We routinely do planning for our clients that solves both the long-term care problem and the avoidance of probate without creating the income tax problem that so many people encounter needlessly.

It doesn’t matter how old you are. If you don’t already have an estate plan, get it done. Start with a will, power of attorney, healthcare power of attorney, living will. To do the best job for yourself and your loved ones you may also need to do additional planning as it applies to your situation.

Make tax-free gifts. Under current federal law, you can give up to $14,000 to as many people as you wish each year without a requirement to file a gift tax return. (But keep in mind that the Medicaid laws don’t care about this federal income tax rule.) Making these annual exclusion gifts is a great way to reduce the size of your estate (and potentially save estate taxes) over time. Charitable gifts are unlimited. So are gifts for tuition and medical expenses, if you give directly to the institution.

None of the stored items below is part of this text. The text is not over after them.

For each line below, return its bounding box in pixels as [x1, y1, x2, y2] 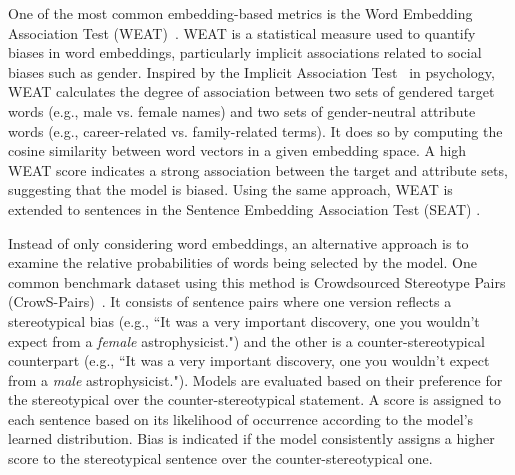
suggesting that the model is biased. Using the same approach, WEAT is [8, 179, 453, 200]
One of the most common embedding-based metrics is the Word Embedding [8, 3, 473, 23]
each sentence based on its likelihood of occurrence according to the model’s [8, 408, 474, 429]
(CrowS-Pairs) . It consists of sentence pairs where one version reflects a [8, 291, 452, 312]
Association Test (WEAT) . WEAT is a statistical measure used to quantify [8, 22, 476, 43]
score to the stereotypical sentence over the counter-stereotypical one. [8, 448, 433, 469]
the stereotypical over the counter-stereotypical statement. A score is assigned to [8, 389, 501, 410]
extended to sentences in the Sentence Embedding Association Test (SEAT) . [8, 198, 481, 219]
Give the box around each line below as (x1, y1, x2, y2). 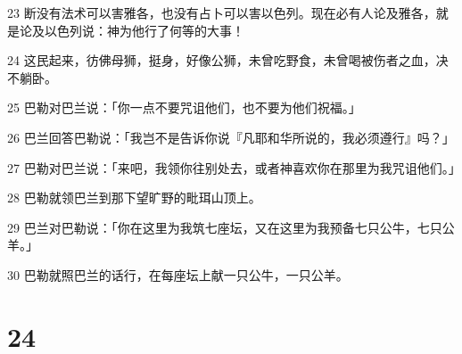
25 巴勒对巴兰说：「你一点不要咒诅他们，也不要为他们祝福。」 (7, 98, 361, 117)
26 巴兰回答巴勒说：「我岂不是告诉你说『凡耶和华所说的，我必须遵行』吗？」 (7, 128, 455, 146)
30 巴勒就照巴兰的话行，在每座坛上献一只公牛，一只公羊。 (7, 265, 349, 284)
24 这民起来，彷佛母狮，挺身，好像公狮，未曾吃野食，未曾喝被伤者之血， (7, 51, 436, 70)
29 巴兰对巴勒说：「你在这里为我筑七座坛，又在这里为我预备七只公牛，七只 (7, 218, 442, 236)
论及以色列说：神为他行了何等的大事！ (19, 21, 244, 39)
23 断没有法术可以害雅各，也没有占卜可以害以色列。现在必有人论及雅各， (7, 4, 436, 21)
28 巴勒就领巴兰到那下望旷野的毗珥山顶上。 (7, 188, 261, 207)
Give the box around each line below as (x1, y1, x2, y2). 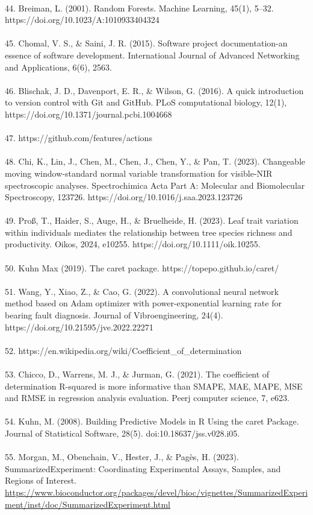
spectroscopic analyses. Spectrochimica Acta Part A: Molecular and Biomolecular (5, 179, 305, 191)
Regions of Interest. (5, 474, 76, 487)
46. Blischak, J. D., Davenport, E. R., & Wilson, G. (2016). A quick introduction (5, 84, 304, 96)
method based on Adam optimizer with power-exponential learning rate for (5, 297, 282, 309)
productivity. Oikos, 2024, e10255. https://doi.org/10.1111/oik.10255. (5, 238, 261, 250)
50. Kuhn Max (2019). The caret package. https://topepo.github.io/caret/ (5, 261, 279, 274)
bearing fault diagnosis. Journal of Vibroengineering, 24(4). (5, 309, 223, 321)
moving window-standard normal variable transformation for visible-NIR (5, 166, 273, 179)
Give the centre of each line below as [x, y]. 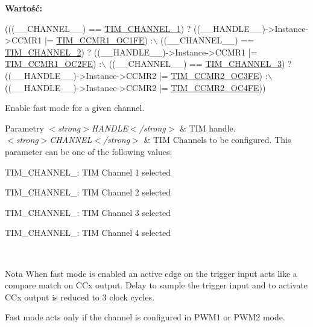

Review/update beneficiary designations. This is especially important if your beneficiary has died, is a minor or if you are divorced.

Review/update your insurance. Check the amount of your life insurance coverage and make sure it meets your family’s current needs.

Consider getting one of the several forms of long-term care insurance to help pay for the costs of long-term care (and preserve your assets for your spouse and children) in the event you and/or your spouse should need it due to illness or injury.

At the minimum, everyone over the age of 18 needs:

  • A Power of Attorney for Heath Care, which gives another person legal authority to make health care decisions for you if you are unable to make them for yourself.
  • A living will for end of live decisions when you are terminal or in a persistent vegetative state (think Terri Schiavo’s situation) because you are unable to make them for yourself.
  • HIPPA Authorizations, which give written consent for doctors to discuss your medical situation with others, including family members. In addition, a Revocable Living Trust is preferable over a Will at incapacity because it can prevent the court from controlling your assets.
  • Review/update guardian for minor kids. It is quite likely that the person you name as guardian for your children when they are small will not be the best choice as they get older. If you haven’t named a guardian who is able and willing to serve and something happens to you, the court will decide who will raise your kids.

It is so important to work with a firm that has a proven system of keeping an estate plan up to date with all of the changes in the law, the client’s finances and health, as well as changes in the health and finances of family members.

Most importantly, the real reasons to do estate planning are to take care of ourselves and our families the way that we want to.